米酷脸上血色尽褪,眼底翻涌着难以置信的荒谬感。她像是第一次真正认识眼前的红发少女,声音轻得发飘,又带着被狠狠刺痛的错愕。
“争取……就为了这张破名片,你要去争取这些虚无缥缈的东西?”
她往前迈了半步,语气里压着满心的委屈与不解,“Teto,到底有什么是我给不了你的?只要你开口,我什么时候没答应过你?我们明明是彼此最亲密的人啊。”
这句话像是最后一根稻草,彻底压垮了Teto心底最后一丝隐忍。她猛地抬起头,眼眶通红,几乎是嘶吼着破开了声。
“不!”
“那根本不是我想要的!米酷,我不想像条寄生虫一样,一辈子攀附在你身上,吸着你的血,靠着我们的交情换一口安稳饭吃!”
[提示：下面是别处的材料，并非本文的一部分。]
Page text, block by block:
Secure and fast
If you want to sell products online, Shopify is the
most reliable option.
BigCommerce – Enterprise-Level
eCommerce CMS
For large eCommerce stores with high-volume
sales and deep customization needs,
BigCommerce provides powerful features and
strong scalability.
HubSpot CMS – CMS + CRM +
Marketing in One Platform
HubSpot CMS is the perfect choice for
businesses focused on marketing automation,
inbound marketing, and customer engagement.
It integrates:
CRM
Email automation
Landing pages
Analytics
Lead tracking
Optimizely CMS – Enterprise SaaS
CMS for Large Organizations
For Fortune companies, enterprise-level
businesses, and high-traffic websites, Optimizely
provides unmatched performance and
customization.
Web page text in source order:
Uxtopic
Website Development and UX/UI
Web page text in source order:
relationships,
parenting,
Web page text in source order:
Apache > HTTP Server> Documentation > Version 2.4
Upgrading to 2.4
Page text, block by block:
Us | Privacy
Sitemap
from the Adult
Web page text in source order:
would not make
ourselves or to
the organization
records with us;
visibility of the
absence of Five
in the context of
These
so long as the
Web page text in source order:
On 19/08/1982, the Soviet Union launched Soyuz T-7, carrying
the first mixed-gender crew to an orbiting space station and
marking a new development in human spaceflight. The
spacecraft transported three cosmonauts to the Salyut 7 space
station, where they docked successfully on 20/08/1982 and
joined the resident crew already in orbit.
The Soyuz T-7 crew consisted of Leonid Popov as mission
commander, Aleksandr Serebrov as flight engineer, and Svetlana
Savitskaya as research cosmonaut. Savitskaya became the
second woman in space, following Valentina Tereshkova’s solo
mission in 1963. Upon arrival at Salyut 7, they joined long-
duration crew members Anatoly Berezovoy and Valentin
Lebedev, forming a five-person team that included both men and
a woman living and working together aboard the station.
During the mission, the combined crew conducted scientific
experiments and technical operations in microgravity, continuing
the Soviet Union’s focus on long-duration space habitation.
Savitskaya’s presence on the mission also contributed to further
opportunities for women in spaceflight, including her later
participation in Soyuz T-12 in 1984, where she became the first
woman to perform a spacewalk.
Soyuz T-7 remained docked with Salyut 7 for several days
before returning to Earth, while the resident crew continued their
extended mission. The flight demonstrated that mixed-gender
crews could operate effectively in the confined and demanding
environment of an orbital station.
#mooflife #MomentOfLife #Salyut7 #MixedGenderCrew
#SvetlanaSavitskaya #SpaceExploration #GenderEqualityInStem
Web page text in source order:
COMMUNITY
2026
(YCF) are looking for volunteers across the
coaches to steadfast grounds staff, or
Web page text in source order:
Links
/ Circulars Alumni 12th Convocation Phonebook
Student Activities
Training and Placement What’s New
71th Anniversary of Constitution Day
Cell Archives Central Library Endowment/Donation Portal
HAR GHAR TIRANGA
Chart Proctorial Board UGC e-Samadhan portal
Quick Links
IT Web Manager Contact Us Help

她胸口剧烈起伏,蓝色的眼眸里翻涌着积压多年的酸涩与执拗。
“我想有尊严地活着。我要靠自己站着,哪怕踏进黑暗里也好。这个世界从来不会放过老实人,正直的人只会被生吞活剥。”
声音渐渐沉下去,裹着长年累月的疲惫,字字都带着沉甸甸的重量。
“你知道吗?小时候不懂事,只觉得你护着我,是全世界最好的事。可越长大,待在你身边的每一分每一秒,都像在熬。”
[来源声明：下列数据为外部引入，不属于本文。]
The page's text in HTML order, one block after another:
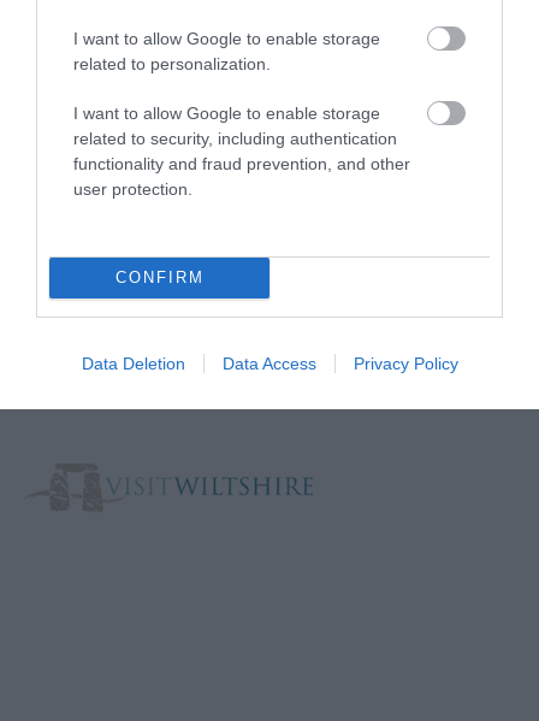
I want to allow Google to enable storage
related to personalization.
I want to allow Google to enable storage
related to security, including authentication
functionality and fraud prevention, and other
user protection.
CONFIRM
Data Deletion Data Access Privacy Policy
Partners
Reviews and advice on
The Official Local Visitor Economy Partnership for
Wiltshire. 2026.
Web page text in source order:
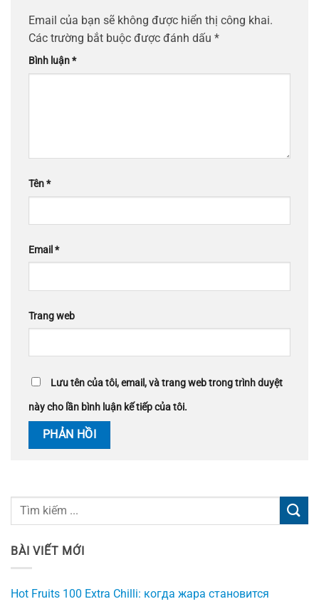
Email của bạn sẽ không được hiển thị công khai.
Các trường bắt buộc được đánh dấu *
Bình luận*
Tên*
Email *
Trang web
Lưu tên của tôi, email, và trang web trong trình duyệt
này cho lần bình luận kế tiếp của tôi.
BÀI VIẾT MỚI
Hot Fruits 100 Extra Chilli: когда жара становится
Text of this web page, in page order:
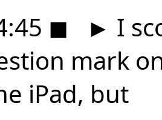
◼ ► I
mark
iPad, but
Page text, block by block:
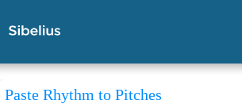
Paste Rhythm to Pitches
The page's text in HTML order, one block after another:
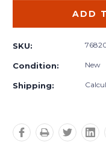
ADD
SKU:
Condition: New
Shipping:
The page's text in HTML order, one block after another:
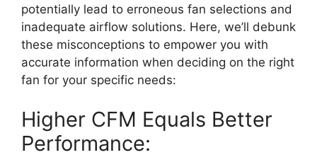
potentially lead to erroneous fan selections and
inadequate airflow solutions. Here, we’ll debunk
these misconceptions to empower you with
accurate information when deciding on the right
fan for your specific needs:
Higher CFM Equals Better
Performance:

“所有人的目光永远落在你身上。我拼了命地学,拼了命地赶,考到全校第二,可我还是连养活自己都做不到。你给我的每一样东西,都在我心里多压一层负罪感。”
她吸了吸鼻子,语气坚定得近乎残忍。
“米酷,我很感激你,也很感激阿姨。没有你们,我初中就辍学了。这份恩情,我记一辈子,我会还。”
“说完了吗。”
米酷的声音骤然冷了下来,像水面结了一层薄冰。
Teto愣了一下,没料到对方是这个反应,下意识地点了点头,声音还带着未褪的哑意:“……说完了。”
“那好啊。”
米酷低低笑了一声,笑意里没有半点温度。她抬起脚,一步一步缓缓走近,皮鞋踩在硬地上,发出清脆又沉闷的声响。她一直走到Teto面前,微微俯下身,两张脸近得几乎相贴,呼吸都拂在对方的脸颊上。
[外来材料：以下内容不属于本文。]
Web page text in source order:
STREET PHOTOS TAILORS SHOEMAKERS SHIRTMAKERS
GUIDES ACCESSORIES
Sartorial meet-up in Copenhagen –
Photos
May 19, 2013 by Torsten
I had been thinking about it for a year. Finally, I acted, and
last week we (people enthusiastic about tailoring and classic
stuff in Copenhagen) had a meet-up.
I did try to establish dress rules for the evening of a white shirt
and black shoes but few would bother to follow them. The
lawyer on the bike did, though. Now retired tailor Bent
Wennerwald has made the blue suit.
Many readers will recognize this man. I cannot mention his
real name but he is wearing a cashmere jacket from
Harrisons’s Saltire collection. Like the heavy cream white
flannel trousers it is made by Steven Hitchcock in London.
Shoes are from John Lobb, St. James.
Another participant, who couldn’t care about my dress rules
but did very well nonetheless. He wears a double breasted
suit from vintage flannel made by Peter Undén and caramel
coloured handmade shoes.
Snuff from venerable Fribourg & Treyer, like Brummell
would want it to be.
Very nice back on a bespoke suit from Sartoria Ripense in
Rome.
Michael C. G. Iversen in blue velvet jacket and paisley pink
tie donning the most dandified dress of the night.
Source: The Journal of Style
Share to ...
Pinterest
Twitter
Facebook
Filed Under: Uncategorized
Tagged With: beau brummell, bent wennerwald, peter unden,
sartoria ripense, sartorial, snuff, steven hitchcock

“可在我看来,你说的这一切,全都是废话,愚蠢得可笑。”
她的声音压得很低,胸腔里翻涌着被背叛的怒火与濒临破碎的偏执。
“你不是要尊严吗?你不是要去当什么黑帮,当什么巨星吗?”
米酷的声音开始控制不住地发颤,骄傲与狼狈死死绞在一起。
“那你现在就走啊。滚去做你的黑帮梦。”
“但你给我记住,Teto。”
她死死盯着眼前的人,一字一句,像是从牙缝里挤出来,又像是用尽了全身的力气。
“你要是敢踏出这个巷口一步——”
“是我米酷,不要你了。”
话音落下的瞬间,Teto浑身狠狠一颤。
她从没想过,这句话会从米酷嘴里说出来。十一年的相伴与庇护,到头来落得一句“不要你了”。